• **Exercise material**
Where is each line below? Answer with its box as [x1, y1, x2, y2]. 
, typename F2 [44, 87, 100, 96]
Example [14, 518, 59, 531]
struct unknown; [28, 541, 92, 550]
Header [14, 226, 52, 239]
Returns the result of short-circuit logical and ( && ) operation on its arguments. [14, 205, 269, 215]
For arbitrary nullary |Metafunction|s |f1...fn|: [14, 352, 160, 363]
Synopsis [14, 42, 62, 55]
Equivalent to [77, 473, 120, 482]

---

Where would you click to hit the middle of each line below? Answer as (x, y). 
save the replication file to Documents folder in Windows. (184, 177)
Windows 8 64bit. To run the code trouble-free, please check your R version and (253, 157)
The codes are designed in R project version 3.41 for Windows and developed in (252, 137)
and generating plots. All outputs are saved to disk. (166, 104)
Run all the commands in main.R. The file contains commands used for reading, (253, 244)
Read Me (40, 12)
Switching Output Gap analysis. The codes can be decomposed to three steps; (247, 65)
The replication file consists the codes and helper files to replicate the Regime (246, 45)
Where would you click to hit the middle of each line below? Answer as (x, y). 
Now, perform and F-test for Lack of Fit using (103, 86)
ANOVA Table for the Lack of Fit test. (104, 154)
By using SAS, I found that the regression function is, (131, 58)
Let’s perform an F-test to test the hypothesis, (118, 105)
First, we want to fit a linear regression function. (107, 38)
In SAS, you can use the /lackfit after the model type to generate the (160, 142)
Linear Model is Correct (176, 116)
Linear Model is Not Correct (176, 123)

• **Prompt**
If the string "replication" appears in a line of the entries, report the line.

• **Exercise response**
save the replication file to Documents folder in Windows. (184, 177)
The replication file consists the codes and helper files to replicate the Regime (246, 45)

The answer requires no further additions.